TIDAK banyak yang menggeluti dunia pemikiran sebagai pilihan hidup. Dan, Hamid Basyaib adalah nama yang sedikit itu. Kelahiran Bandar Lampung, 3 Juli 1962, itu konsisten memperjuangkan pemikiran demokrasi dan kebebasan berpolitik. “Sebab, semua manusia sejatinya sama,” katanya memberi alasan kiprahnya dalam pemperjuangkan kebebasan individu.
Kiprah Hamid dalam memperjuangkan demokrasi memang sudah dimulainya sejak muda. Membaca dan menulis adalah kegiatan yang disukainya sejak SD. Semua buku apa saja ia lalap. Semangat membacanya terfasilitasi oleh keluarganya yang punya banyak bacaan: Koran, majalah. Koran, majalah populer, novel, komik, dan buku-buku milik kakaknya habis dibaca Hamid, termasuk buku-buku terjemahan.
Masa kecil sampai remaja dilaluinya di Bandar Lampung. Ia menempuh SD dan SMP di Telukbetung. Pada jenjang SMA, Hamid sekolah di SMA PGRI 1 Rawa Laut, Bandar Lampung, tapi hanya sampai kelas II. Ia meneruskan sekolahnya di Yogyakarta.
Di Kota Pelajar ini minat membaca dan menulis Hamid makin bertumbuh.
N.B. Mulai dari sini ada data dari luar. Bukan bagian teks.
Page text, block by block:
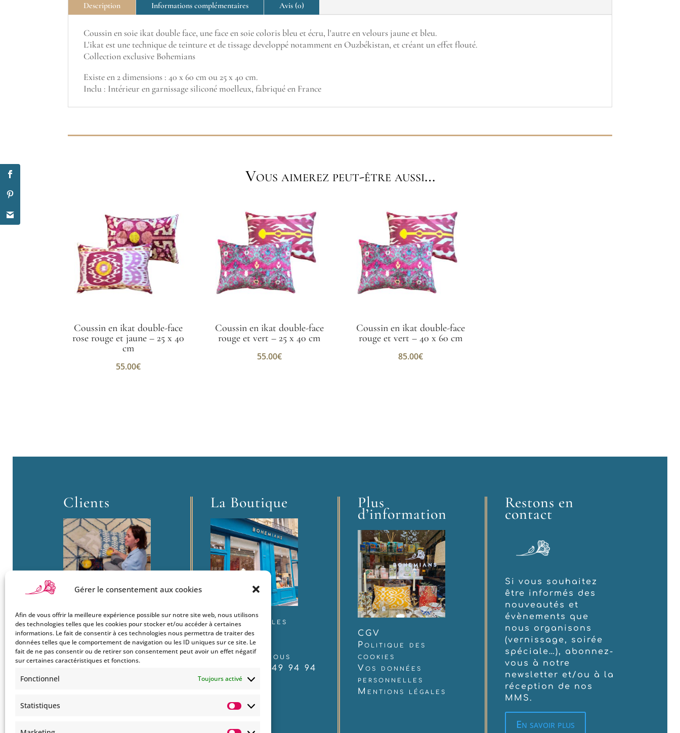
Gérer le consentement aux cookies
Afin de vous offrir la meilleure expérience possible sur notre site web, nous utilisons
des technologies telles que les cookies pour stocker et/ou accéder à certaines
informations. Le fait de consentir à ces technologies nous permettra de traiter des
données telles que le comportement de navigation ou les ID uniques sur ce site. Le
fait de ne pas consentir ou de retirer son consentement peut avoir un effet négatif
sur certaines caractéristiques et fonctions.
Fonctionnel Toujours activé
Statistiques
Statistiques
Description Informations complémentaires Avis (0)
Coussin en soie ikat double face, une face en soie coloris bleu et écru, l'autre en velours jaune et bleu.
L'ikat est une technique de teinture et de tissage developpé notamment en Ouzbékistan, et créant un effet flouté.
Collection exclusive Bohemians
Existe en 2 dimensions : 40 x 60 cm ou 25 x 40 cm.
Inclu : Intérieur en garnissage siliconé moelleux, fabriqué en France
Vous aimerez peut-être aussi…
Coussin en ikat double-face
rose rouge et jaune – 25 x 40
cm
55.00€
Coussin en ikat double-face
rouge et vert – 25 x 40 cm
55.00€
Coussin en ikat double-face
rouge et vert – 40 x 60 cm
85.00€
Clients
Boutique
Mon Compte
Le Style Bohemians
La Boutique
22 rue Charles
Baudelaire
75012 Paris
Contactez-nous
Tel : 06 60 49 94 94
Plus
d’information
CGV
Politique des
cookies
Vos données
personnelles
Mentions légales
Restons en
contact
Si vous souhaitez
être informés des
nouveautés et
évènements que
nous organisons
(vernissage, soirée
spéciale…), abonnez-
vous à notre
newsletter et/ou à la
réception de nos
MMS.
En savoir plus
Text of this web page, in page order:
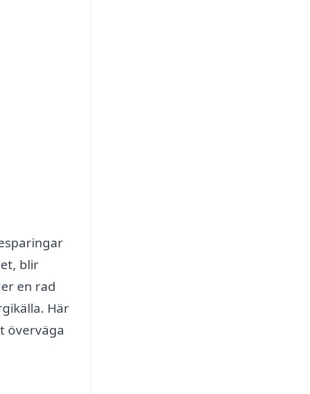
blir
en rad
Här
överväga
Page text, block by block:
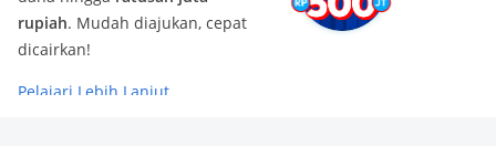
rupiah. Mudah diajukan, cepat
dicairkan!
Pelajari Lebih Lanjut
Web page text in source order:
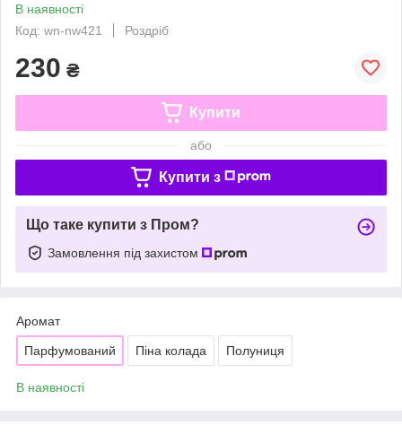
В наявності
Код: wn-nw421
Роздріб
230 ₴
Купити
або
Купити з
Що таке купити з Пром?
Замовлення під захистом
Аромат
Парфумований Піна колада Полуниця
В наявності
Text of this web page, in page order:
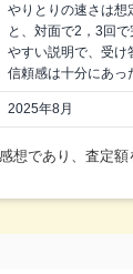
やりとりの速さは想
と、対面で2，3回
やすい説明で、受け
信頼感は十分にあっ
2025年8月
想であり、査定額

Di Yogya berbagai buku dan bahan bacaan bisa ditemui dengan mudah, amat berbeda dibandingkan di tanah kelahirannya.
Ketertarikannya dalam menulis ilmiah dibuktikan dengan mengikuti Lomba Karya Tulis Ilmiah yang diadakan Lembaga Ilmu Pengetahuan Indonesia (LIPI). Waktu itu ia baru masuk sekolah SMA di Yogyakarta. Penelitiannya tentang Aksara Bahasa Lampung.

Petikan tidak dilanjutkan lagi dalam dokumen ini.